EXERCISE: Produce a word-for-word copy of the lines from the one that contains "costs—they’re strategically investing" to the final line of the data below, with all pictures dropped.

(Source records)

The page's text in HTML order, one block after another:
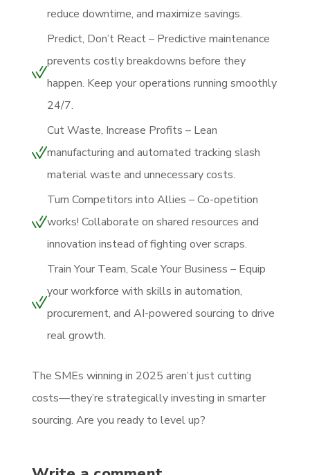
reduce downtime, and maximize savings.
Predict, Don’t React – Predictive maintenance
prevents costly breakdowns before they
happen. Keep your operations running smoothly
24/7.
Cut Waste, Increase Profits – Lean
manufacturing and automated tracking slash
material waste and unnecessary costs.
Turn Competitors into Allies – Co-opetition
works! Collaborate on shared resources and
innovation instead of fighting over scraps.
Train Your Team, Scale Your Business – Equip
your workforce with skills in automation,
procurement, and AI-powered sourcing to drive
real growth.
The SMEs winning in 2025 aren’t just cutting
costs—they’re strategically investing in smarter
sourcing. Are you ready to level up?
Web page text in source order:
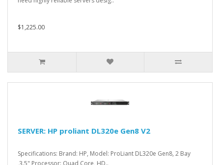
$1,225.00
SERVER: HP proliant DL320e Gen8 V2
Specifications: Brand: HP, Model: ProLiant DL320e Gen8, 2 Bay
,3.5" Processor: Quad Core, HD..

RESULT FOR THIS TASK:
costs—they’re strategically investing in smarter
sourcing. Are you ready to level up?
Web page text in source order:
$1,225.00
SERVER: HP proliant DL320e Gen8 V2
Specifications: Brand: HP, Model: ProLiant DL320e Gen8, 2 Bay
,3.5" Processor: Quad Core, HD..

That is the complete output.